INSTRUCTIONS TO FOLLOW – Beneath this line are the data; copy exactly the part of them that opens with the line containing "Read distraction-free on" and closes with the line containing "animais e barcos. (6, 143, 87, 153)", and only that part.

INPUT MATERIAL –
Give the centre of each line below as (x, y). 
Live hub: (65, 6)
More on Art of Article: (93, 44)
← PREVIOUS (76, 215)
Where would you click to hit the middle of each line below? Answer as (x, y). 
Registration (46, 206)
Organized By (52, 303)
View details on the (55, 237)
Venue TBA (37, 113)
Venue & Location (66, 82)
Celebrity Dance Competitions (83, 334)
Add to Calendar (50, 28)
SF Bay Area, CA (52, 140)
...
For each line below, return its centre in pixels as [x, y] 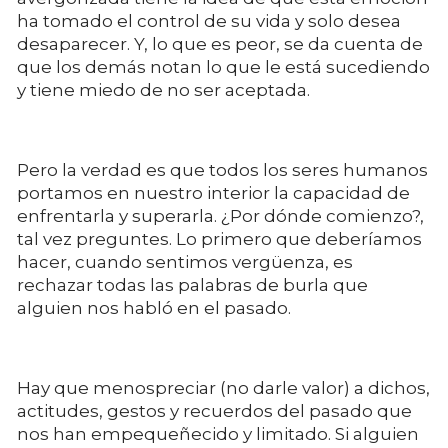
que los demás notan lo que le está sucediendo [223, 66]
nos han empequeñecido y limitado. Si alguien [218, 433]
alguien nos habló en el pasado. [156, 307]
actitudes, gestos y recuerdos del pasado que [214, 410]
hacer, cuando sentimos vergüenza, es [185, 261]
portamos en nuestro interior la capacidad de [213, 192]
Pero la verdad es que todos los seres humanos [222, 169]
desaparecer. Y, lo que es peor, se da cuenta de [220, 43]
---
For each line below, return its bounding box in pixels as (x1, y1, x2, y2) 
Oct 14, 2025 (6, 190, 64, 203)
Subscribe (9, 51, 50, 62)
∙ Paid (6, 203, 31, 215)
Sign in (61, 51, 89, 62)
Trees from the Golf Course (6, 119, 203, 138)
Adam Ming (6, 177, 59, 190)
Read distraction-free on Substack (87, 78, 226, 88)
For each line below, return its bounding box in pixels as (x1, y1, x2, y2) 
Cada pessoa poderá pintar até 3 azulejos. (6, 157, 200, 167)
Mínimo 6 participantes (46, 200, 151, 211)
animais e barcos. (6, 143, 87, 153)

EXERCISE RESPONSE –
Read distraction-free on Substack (87, 78, 226, 88)
For each line below, return its bounding box in pixels as (x1, y1, x2, y2) 
Cada pessoa poderá pintar até 3 azulejos. (6, 157, 200, 167)
Mínimo 6 participantes (46, 200, 151, 211)
animais e barcos. (6, 143, 87, 153)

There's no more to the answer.